Thanks James and Aaron for your help and recommendations :)

To test weather there are any correlations between my samples processed on the same lane, how would I correctly define the blocking factor feeding to duplicateCorrelation?

What I tried is the following:

I defined in addition to the geno and stage factor, factors for flowcell and lane:

flowcell <- factor(c(1,1,1,1, 1,1,2,1, 1,2,1,1, 1,1,1,1, 1,1,1,1, 1,1,1,1, 1,1,1,1, 1,2,1,1, 1,1,2,1, 1,1,1,1, 1,2,1,1, 1,2,1,1, 1,1,1,1, 1,1,1,1, 1,1,1,1, 1,1,1,1, 1,1,2,1, 1,1,1,2, 1,1,1,1, 2,1,1,1, 1,1,1,2, 1,1,1,1, 1,1,1,1, 1,1,1,1, 1,1,1,1, 1,1,1,2, 2,1,1,1, 1,1,1,1, 1,1,1,1, 1,1,1,1, 1,1,1,1, 1,1,2,1, 1,1,2,1, 1,1,1,1, 2,1,1,1, 1,2,1,1, 1,1,1,1, 1,1,1,1, 1,1,1,1))
lane     <- factor(c(4,2,3,8, 2,1,7,8, 3,7,1,4, 4,7,7,5, 1,2,7,1, 3,6,6,4, 4,3,2,8, 8,7,2,1, 4,3,7,1, 8,7,4,5, 7,7,6,8, 6,7,4,5, 4,8,2,5, 2,1,6,8, 5,4,6,1, 2,7,4,3, 2,6,7,7, 4,6,3,7, 7,5,3,8, 7,7,1,8, 1,3,5,7, 7,2,3,5, 1,7,6,2, 1,5,6,3, 4,5,8,7, 8,7,6,7, 7,4,5,6, 8,2,5,4, 8,1,2,6, 1,4,5,6, 7,2,3,4, 2,6,7,7, 6,4,7,3, 7,5,3,8, 7,8,1,7, 5,7,3,1, 5,7,2,3, 6,1,7,2, 6,5,3,1))
design <- model.matrix(~0 + group + flowcell)

corfit  <- duplicateCorrelation(voom ,design, block=flowcell:lane)

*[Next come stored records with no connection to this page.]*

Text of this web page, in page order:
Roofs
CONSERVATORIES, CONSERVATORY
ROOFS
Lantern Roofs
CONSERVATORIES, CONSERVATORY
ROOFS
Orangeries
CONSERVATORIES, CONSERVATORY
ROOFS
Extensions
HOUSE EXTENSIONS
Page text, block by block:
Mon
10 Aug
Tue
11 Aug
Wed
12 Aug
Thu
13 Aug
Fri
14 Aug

the resulting corfit\$consensus.correlation = 0.01464837

Is this the right way to test? If so, is the correlation "not much different from zero" to neglect the model effects for the sequencing part? Whether my data was multiplexed I am not sure, I guess so, but I will asked the sequencing facility to be sure.

The flowcell:lane term is almost definitely not doing what you expect. If you want to block on the flowcell-lane combination, you should merge them into a single factor (just like you did with your groups of interest) and supply that as block. If you do this and you get a similarly small consensus value for the correlation, it suggests that there is not a big sequencing effect. But it probably wouldn't hurt to continue to block on this factor during the linear modelling.

0
17 months ago by
j.baldauf0 wrote:

when I include the blocking factor, I obtain different numbers of differentially expressed genes in comparison to not including the blocking factor? I merged the flowcell and lane factors as you suggested into one blocking factor.

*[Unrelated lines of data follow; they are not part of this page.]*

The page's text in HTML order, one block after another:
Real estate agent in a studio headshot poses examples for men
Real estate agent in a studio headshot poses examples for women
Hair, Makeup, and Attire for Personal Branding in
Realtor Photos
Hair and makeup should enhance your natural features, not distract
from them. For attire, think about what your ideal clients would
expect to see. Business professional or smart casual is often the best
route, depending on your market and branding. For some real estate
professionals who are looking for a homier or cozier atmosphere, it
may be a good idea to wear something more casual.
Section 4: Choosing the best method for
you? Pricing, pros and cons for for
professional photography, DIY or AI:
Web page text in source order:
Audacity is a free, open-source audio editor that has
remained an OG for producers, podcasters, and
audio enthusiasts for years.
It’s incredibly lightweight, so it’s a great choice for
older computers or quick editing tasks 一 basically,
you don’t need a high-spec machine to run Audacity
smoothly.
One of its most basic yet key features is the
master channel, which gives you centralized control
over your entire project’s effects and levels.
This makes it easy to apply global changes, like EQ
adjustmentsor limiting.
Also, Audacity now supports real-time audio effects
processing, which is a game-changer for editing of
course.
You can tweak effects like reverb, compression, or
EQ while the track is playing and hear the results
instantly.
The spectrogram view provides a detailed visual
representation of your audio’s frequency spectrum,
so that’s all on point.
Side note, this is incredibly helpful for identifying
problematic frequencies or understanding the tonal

genostageG1_stageI-genostageG2_stageI with blocking
-1                                        3073
0                                        21990
1                                         3530

genostageG1_stageI-genostageG2_stageI (model.matrix(~0 + genostage) ​)
-1                                        3036
0                                        22106
1                                         3451

How can I explain this, and which result should I trust?

Relatively speaking, that's a negligible difference. There is basically no effect of sequencing on the DE results.

0
16 months ago by
j.baldauf0 wrote:

Hi again,

I was wondering, how I would define the contrast to determine changes in expression over time between two genotypes. According to examples in the limma manual, I would define the contrast like that:

(genostageG1_stageII-genostageG1_stageI)-(genostageG2_stageII-genostageG2_stageI)

But then, I was wondering how I would interpret the results of the following contrast, and whether it makes sense it all?

(genostageG1_stageII-genostageG2_stageII)-(genostageG1_stageI-genostageG2_stageI)

Could you please shortly explain me the difference between these two contrast statements?